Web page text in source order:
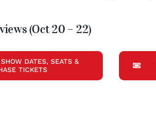
(Oct 20 – 22)
DATES, SEATS &
TICKETS
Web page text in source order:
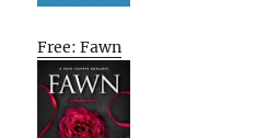
Free: Fawn
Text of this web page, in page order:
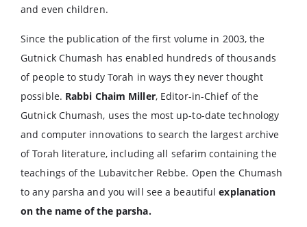
and even children.
Since the publication of the first volume in 2003, the
Gutnick Chumash has enabled hundreds of thousands
of people to study Torah in ways they never thought
possible. Rabbi Chaim Miller, Editor-in-Chief of the
Gutnick Chumash, uses the most up-to-date technology
and computer innovations to search the largest archive
of Torah literature, including all sefarim containing the
teachings of the Lubavitcher Rebbe. Open the Chumash
to any parsha and you will see a beautifulexplanation
on the name of the parsha.

#### EXERCISE
What you return should match the entries word for word, pictures aside.

#### EXERCISE RESULT
Web page text in source order:
(Oct 20 – 22)
DATES, SEATS &
TICKETS
Web page text in source order:
Free: Fawn
Text of this web page, in page order:
and even children.
Since the publication of the first volume in 2003, the
Gutnick Chumash has enabled hundreds of thousands
of people to study Torah in ways they never thought
possible. Rabbi Chaim Miller, Editor-in-Chief of the
Gutnick Chumash, uses the most up-to-date technology
and computer innovations to search the largest archive
of Torah literature, including all sefarim containing the
teachings of the Lubavitcher Rebbe. Open the Chumash
to any parsha and you will see a beautifulexplanation
on the name of the parsha.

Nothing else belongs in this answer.